"browser.fill('username', 'janedoe') (129, 111)" appears in one line of the listing below; retype that line and every later line exactly, stopping at the end, and nothing else.

# Data section
******

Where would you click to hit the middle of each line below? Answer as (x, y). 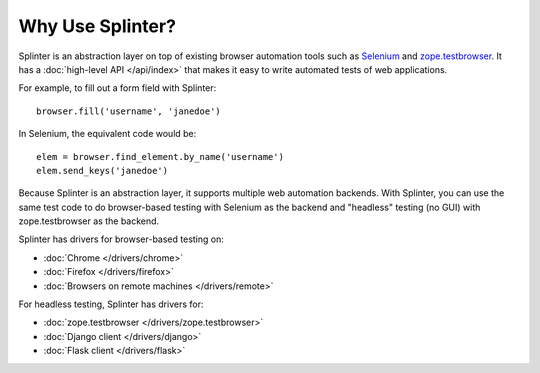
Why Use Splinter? (97, 26)
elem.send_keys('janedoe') (102, 170)
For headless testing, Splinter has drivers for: (111, 304)
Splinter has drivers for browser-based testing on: (121, 239)
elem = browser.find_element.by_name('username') (160, 156)
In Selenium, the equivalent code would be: (107, 134)
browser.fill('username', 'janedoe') (129, 111)
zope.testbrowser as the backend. (89, 221)

******

# Finished task
browser.fill('username', 'janedoe') (129, 111)
zope.testbrowser as the backend. (89, 221)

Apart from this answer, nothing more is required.